Work required –
Below is some data. Retype exactly the lines starting at the one with "缓冲，数据是直接写到硬盘上；若果该参数是 1，IO 操作是有缓冲的，数据先" and ending at the one with "写文件和读文件流程是一样的，区别是在调用 open() 方法时，传入标识符".
■ ■ ■ ■
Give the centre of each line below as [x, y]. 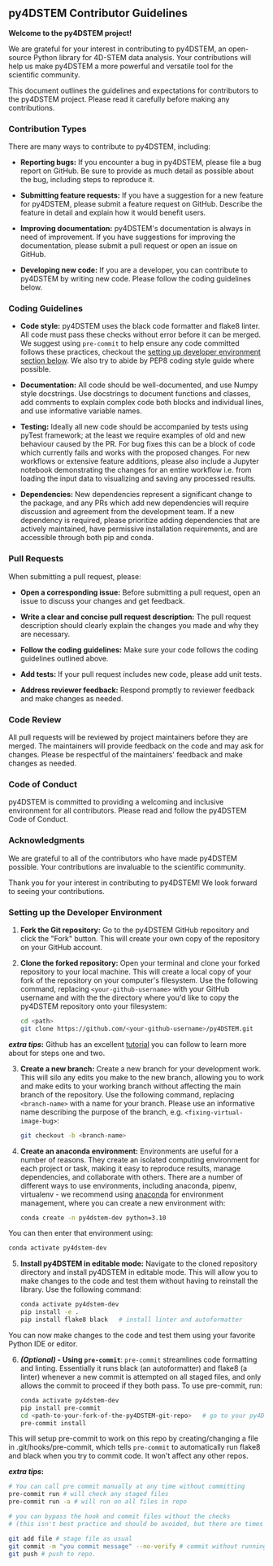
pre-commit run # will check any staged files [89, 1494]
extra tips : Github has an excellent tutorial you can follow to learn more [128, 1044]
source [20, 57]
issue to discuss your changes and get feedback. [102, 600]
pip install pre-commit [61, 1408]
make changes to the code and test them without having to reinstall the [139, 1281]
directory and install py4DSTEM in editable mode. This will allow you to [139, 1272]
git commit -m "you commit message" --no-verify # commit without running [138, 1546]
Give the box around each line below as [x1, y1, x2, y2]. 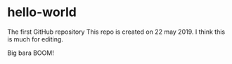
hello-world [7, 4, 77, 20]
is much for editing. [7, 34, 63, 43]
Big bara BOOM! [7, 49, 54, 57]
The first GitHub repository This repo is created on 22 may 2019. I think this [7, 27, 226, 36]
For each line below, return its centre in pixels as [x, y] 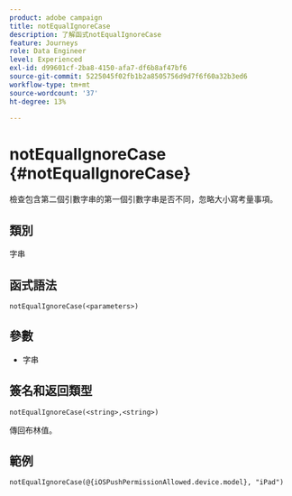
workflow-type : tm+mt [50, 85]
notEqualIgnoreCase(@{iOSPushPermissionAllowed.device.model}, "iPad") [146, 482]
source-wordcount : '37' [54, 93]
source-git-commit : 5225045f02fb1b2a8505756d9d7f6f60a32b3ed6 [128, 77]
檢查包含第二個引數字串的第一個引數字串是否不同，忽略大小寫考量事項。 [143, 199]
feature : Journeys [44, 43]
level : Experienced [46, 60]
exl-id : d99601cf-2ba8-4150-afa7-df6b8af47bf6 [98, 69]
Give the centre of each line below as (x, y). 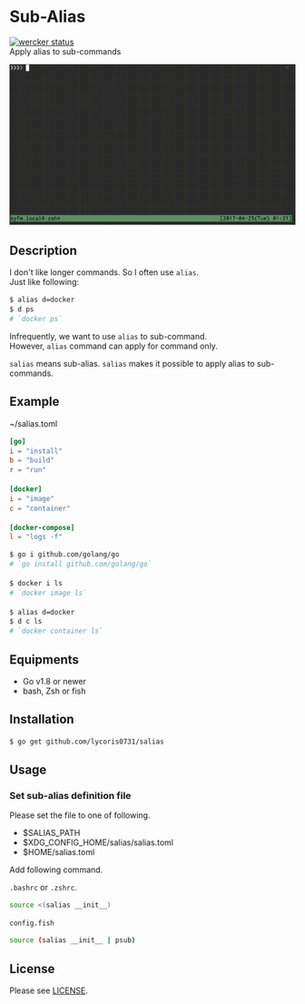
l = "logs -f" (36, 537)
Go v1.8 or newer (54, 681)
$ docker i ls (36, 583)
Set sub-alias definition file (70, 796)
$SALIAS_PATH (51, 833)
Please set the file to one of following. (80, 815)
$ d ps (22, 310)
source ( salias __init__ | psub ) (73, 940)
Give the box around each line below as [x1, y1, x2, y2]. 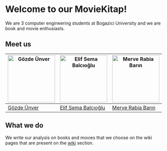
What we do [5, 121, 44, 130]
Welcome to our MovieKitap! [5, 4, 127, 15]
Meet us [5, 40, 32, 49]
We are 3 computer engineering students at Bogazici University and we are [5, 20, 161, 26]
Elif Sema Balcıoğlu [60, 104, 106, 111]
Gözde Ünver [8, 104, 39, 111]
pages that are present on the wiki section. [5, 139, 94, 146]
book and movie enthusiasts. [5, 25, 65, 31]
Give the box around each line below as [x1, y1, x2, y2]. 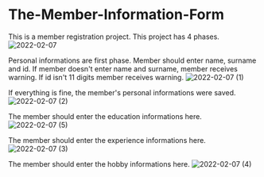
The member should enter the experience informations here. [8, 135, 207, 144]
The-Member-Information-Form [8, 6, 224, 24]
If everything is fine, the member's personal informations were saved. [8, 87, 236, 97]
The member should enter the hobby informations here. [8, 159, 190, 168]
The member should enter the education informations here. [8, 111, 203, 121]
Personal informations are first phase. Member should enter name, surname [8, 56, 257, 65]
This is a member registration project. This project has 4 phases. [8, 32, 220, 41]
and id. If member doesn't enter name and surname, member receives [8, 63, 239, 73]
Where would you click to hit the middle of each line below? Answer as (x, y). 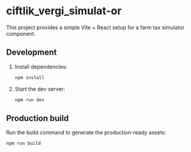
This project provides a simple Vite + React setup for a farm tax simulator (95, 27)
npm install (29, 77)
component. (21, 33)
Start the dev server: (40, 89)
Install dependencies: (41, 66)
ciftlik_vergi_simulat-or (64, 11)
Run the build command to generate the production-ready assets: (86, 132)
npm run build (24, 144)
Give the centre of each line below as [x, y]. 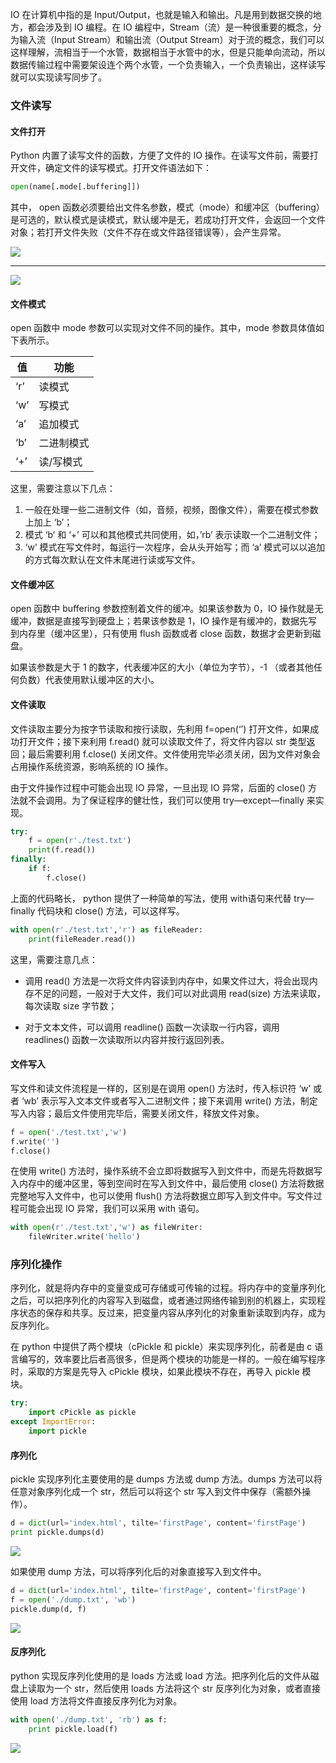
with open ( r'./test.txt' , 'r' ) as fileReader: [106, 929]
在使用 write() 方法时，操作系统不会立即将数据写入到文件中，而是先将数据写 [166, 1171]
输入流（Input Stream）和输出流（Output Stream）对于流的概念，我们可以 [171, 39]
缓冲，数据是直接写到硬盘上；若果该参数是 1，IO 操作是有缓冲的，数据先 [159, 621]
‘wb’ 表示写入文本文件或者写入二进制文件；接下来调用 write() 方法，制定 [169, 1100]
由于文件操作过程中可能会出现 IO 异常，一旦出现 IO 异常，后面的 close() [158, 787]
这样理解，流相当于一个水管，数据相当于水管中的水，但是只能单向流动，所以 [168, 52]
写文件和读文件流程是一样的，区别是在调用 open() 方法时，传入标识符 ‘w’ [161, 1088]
■ ■ ■ ■
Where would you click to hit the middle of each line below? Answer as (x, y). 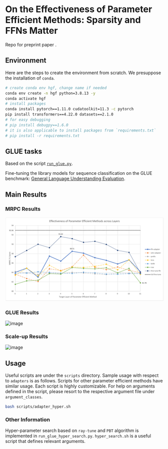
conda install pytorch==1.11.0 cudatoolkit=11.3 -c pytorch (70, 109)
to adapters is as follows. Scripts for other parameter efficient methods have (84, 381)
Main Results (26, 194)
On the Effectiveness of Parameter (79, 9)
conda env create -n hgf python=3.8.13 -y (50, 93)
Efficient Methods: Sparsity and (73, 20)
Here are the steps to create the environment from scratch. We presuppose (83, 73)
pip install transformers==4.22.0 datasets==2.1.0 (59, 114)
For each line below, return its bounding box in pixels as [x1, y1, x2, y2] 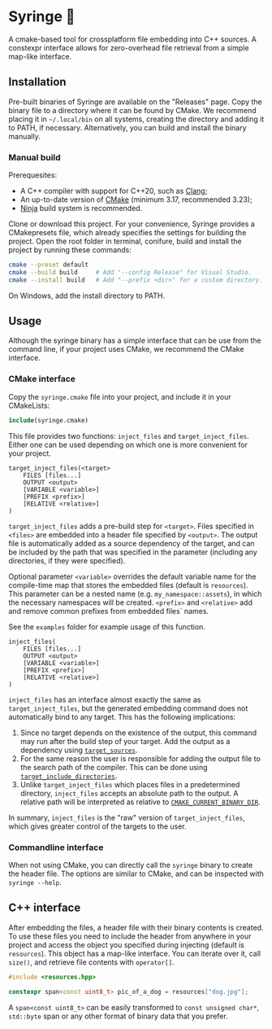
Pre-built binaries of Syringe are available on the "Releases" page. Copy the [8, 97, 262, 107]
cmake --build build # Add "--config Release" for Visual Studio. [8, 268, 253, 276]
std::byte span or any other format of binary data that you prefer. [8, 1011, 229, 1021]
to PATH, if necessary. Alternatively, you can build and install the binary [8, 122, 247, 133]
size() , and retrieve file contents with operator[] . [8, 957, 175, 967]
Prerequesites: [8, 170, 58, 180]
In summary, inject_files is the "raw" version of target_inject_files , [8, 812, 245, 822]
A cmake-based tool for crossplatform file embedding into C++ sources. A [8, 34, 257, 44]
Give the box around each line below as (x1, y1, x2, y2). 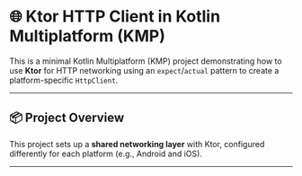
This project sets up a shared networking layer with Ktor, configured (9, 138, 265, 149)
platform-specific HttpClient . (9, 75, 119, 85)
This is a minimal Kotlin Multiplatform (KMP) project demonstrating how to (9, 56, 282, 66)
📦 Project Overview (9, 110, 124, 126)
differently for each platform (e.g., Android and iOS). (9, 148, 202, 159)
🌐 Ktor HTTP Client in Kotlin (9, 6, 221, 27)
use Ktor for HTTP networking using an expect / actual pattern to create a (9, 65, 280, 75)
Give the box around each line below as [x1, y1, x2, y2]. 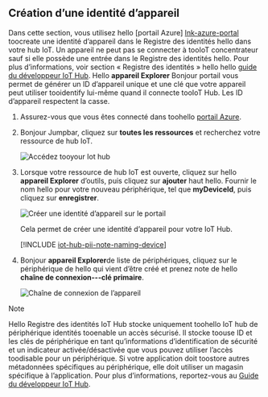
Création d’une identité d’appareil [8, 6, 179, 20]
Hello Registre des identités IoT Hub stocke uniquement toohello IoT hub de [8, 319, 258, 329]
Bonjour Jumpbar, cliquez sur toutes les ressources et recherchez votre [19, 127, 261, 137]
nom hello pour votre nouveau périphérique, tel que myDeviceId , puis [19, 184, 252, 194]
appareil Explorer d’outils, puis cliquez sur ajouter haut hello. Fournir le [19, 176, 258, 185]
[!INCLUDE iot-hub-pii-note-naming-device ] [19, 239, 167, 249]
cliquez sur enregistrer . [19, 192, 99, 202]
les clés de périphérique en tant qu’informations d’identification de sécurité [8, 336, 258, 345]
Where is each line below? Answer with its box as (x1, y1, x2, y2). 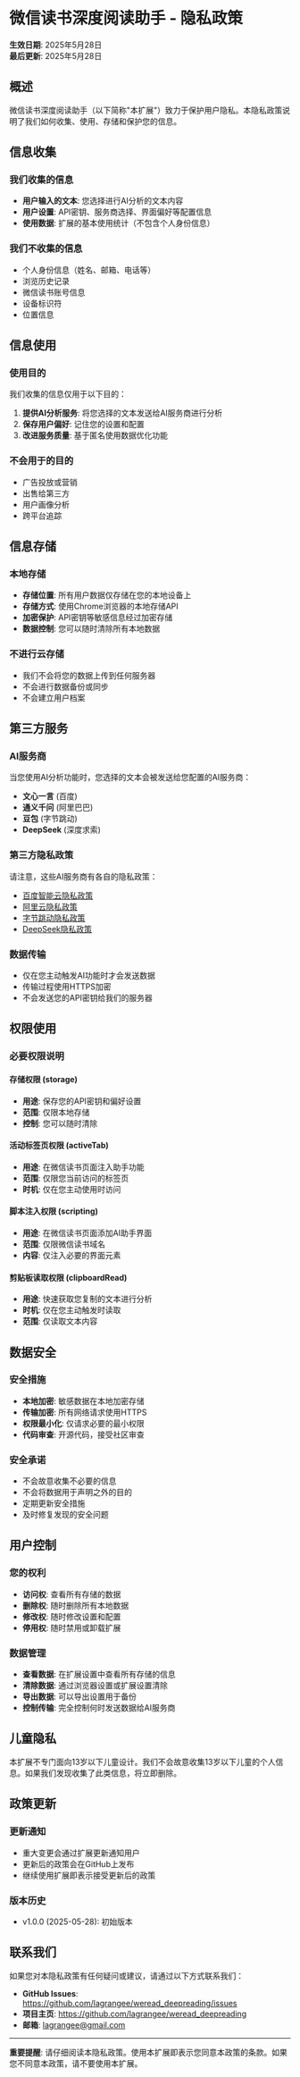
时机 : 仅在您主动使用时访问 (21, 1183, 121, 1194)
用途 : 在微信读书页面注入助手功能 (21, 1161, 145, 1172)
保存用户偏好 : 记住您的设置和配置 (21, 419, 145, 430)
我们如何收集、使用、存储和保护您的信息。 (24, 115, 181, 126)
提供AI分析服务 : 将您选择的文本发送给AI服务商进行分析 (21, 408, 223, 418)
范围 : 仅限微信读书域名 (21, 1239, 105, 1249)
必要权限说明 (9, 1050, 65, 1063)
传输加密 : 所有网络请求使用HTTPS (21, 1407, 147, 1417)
■ ■ ■ ■
Output for this task –
缓冲，数据是直接写到硬盘上；若果该参数是 1，IO 操作是有缓冲的，数据先 [159, 621]
‘wb’ 表示写入文本文件或者写入二进制文件；接下来调用 write() 方法，制定 [169, 1100]
由于文件操作过程中可能会出现 IO 异常，一旦出现 IO 异常，后面的 close() [158, 787]
这样理解，流相当于一个水管，数据相当于水管中的水，但是只能单向流动，所以 [168, 52]
写文件和读文件流程是一样的，区别是在调用 open() 方法时，传入标识符 ‘w’ [161, 1088]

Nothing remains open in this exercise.